# [YOUR OBJECTIVE]
Would you please transcribe the data in full and exactly, excluding images?

Source data:
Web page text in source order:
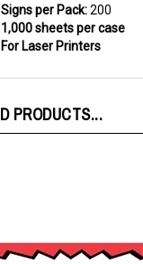
1,000 sheets per case
For Laser Printers
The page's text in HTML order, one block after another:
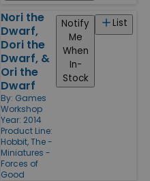
Nori the
Dwarf,
Dori the
Dwarf, &
Ori the
Dwarf
By: Games
Workshop
Year: 2014
Product Line:
Hobbit, The -
Miniatures -
Forces of
Good
List
Notify
Me
When
In-
Stock
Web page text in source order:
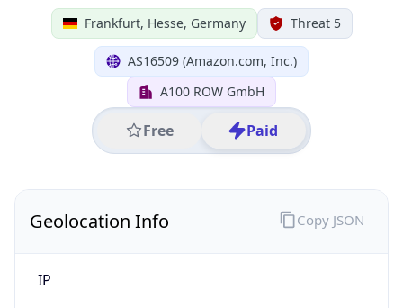
Frankfurt, Hesse, Germany Threat 5
AS16509 (Amazon.com, Inc.)
A100 ROW GmbH
Free Paid
Geolocation Info
IP
Copy JSON
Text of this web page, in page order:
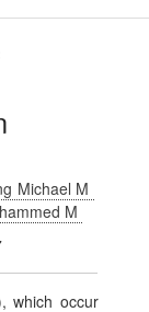
Michael M
M
which occur
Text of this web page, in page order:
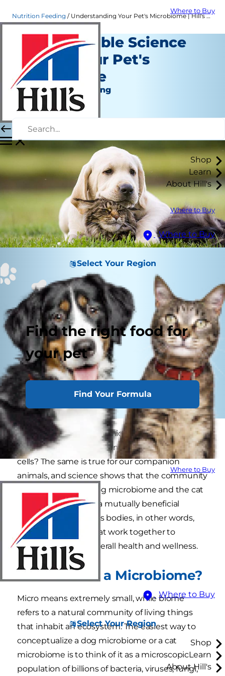
Where to Buy
Shop
Learn
About Hill's
Where to Buy
Where to Buy
Select Your Region
Find the right food for
your pet
Find Your Formula
Where to Buy
Where to Buy
Select Your Region
Shop
Learn
About Hill's
Nutrition Feeding Understanding Your Pet's Microbiome | Hill's Pet
The Incredible Science
Behind Your Pet's
Microbiome
Nutrition and Feeding
Dr. Sarah Wooten
|
April 26, 2021
Did you know that the micro-organisms living in
and on your body outnumber your body's own
cells? The same is true for our companion
animals, and science shows that the community
of microbes — the dog microbiome and the cat
microbiome — have a mutually beneficial
relationship with pet’s bodies, in other words,
are great partners that work together to
maintain the pet’s overall health and wellness.
Just WhatIs a Microbiome?
Micro means extremely small, while biome
refers to a natural community of living things
that inhabit an ecosystem. The easiest way to
conceptualize a dog microbiome or a cat
microbiome is to think of it as a microscopic
population of billions of bacteria, viruses, fungi,
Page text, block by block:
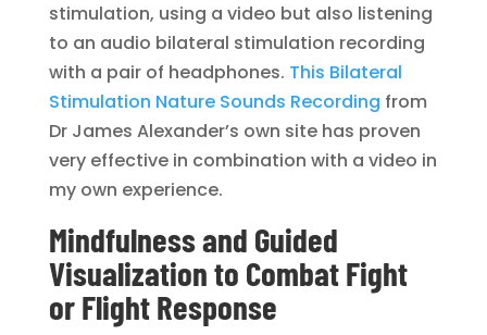
stimulation, using a video but also listening
to an audio bilateral stimulation recording
with a pair of headphones. This Bilateral
Stimulation Nature Sounds Recording from
Dr James Alexander’s own site has proven
very effective in combination with a video in
my own experience.
Mindfulness and Guided
Visualization to Combat Fight
or Flight Response
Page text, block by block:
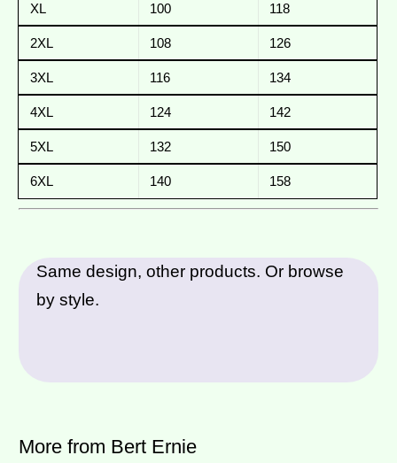
XL 100 118
2XL 108 126
3XL 116 134
4XL 124 142
5XL 132 150
6XL 140 158
Same design, other products. Or browse
by style.
More from Bert Ernie
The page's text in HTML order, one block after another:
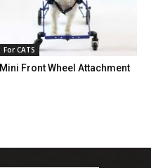
For CATS
Mini Front Wheel Attachment
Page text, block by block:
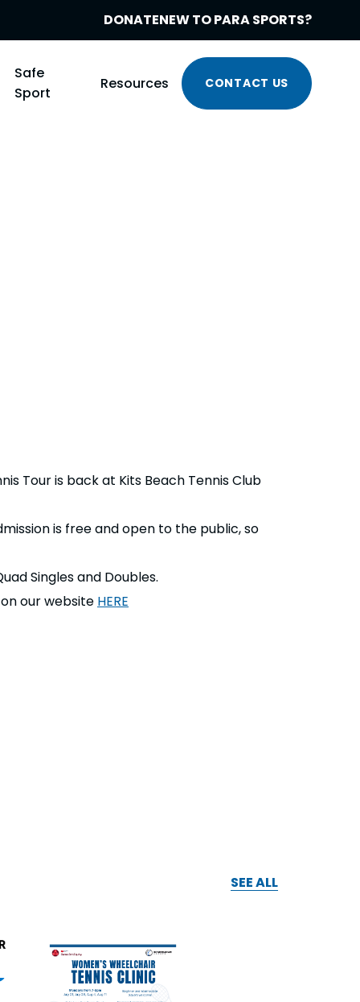
DONATENEW TO PARA SPORTS?
Safe
Sport
Resources CONTACT US
Tour is back at Kits Beach Tennis Club
is free and open to the public, so
Singles and Doubles.
our website HERE
SEE ALL
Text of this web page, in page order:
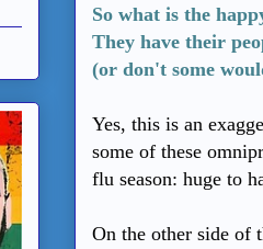
So what is the
They have their
(or don't some
Yes, this is an
some of these
flu season: huge to
On the other side of
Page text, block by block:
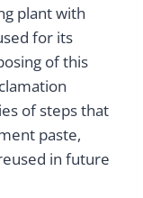
plant with
for its
of this
of steps that
paste,
in future
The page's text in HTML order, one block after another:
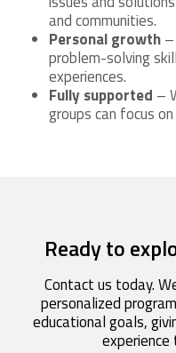
and communities.
Personal growth
problem-solving
experiences.
Fully supported –
groups can focus
Ready to
Contact us today.
personalized
educational goals,
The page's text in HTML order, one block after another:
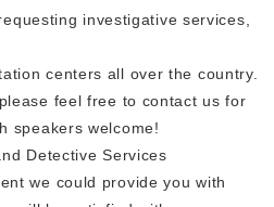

# [RESPONSE TO THIS EXERCISE]
Web page text in source order:
1,000 sheets per case
For Laser Printers
The page's text in HTML order, one block after another:
Nori the
Dwarf,
Dori the
Dwarf, &
Ori the
Dwarf
By: Games
Workshop
Year: 2014
Product Line:
Hobbit, The -
Miniatures -
Forces of
Good
List
Notify
Me
When
In-
Stock
Web page text in source order:
Frankfurt, Hesse, Germany Threat 5
AS16509 (Amazon.com, Inc.)
A100 ROW GmbH
Free Paid
Geolocation Info
IP
Copy JSON
Text of this web page, in page order:
Michael M
M
which occur
Text of this web page, in page order:
Where to Buy
Shop
Learn
About Hill's
Where to Buy
Where to Buy
Select Your Region
Find the right food for
your pet
Find Your Formula
Where to Buy
Where to Buy
Select Your Region
Shop
Learn
About Hill's
Nutrition Feeding Understanding Your Pet's Microbiome | Hill's Pet
The Incredible Science
Behind Your Pet's
Microbiome
Nutrition and Feeding
Dr. Sarah Wooten
|
April 26, 2021
Did you know that the micro-organisms living in
and on your body outnumber your body's own
cells? The same is true for our companion
animals, and science shows that the community
of microbes — the dog microbiome and the cat
microbiome — have a mutually beneficial
relationship with pet’s bodies, in other words,
are great partners that work together to
maintain the pet’s overall health and wellness.
Just WhatIs a Microbiome?
Micro means extremely small, while biome
refers to a natural community of living things
that inhabit an ecosystem. The easiest way to
conceptualize a dog microbiome or a cat
microbiome is to think of it as a microscopic
population of billions of bacteria, viruses, fungi,
Page text, block by block:
stimulation, using a video but also listening
to an audio bilateral stimulation recording
with a pair of headphones. This Bilateral
Stimulation Nature Sounds Recording from
Dr James Alexander’s own site has proven
very effective in combination with a video in
my own experience.
Mindfulness and Guided
Visualization to Combat Fight
or Flight Response
Page text, block by block:
XL 100 118
2XL 108 126
3XL 116 134
4XL 124 142
5XL 132 150
6XL 140 158
Same design, other products. Or browse
by style.
More from Bert Ernie
The page's text in HTML order, one block after another:
For CATS
Mini Front Wheel Attachment
Page text, block by block:
DONATENEW TO PARA SPORTS?
Safe
Sport
Resources CONTACT US
Tour is back at Kits Beach Tennis Club
is free and open to the public, so
Singles and Doubles.
our website HERE
SEE ALL
Text of this web page, in page order:
So what is the
They have their
(or don't some
Yes, this is an
some of these
flu season: huge to
On the other side of
Page text, block by block:
plant with
for its
of this
of steps that
paste,
in future
The page's text in HTML order, one block after another:
and communities.
Personal growth
problem-solving
experiences.
Fully supported –
groups can focus
Ready to
Contact us today.
personalized
educational goals,
The page's text in HTML order, one block after another:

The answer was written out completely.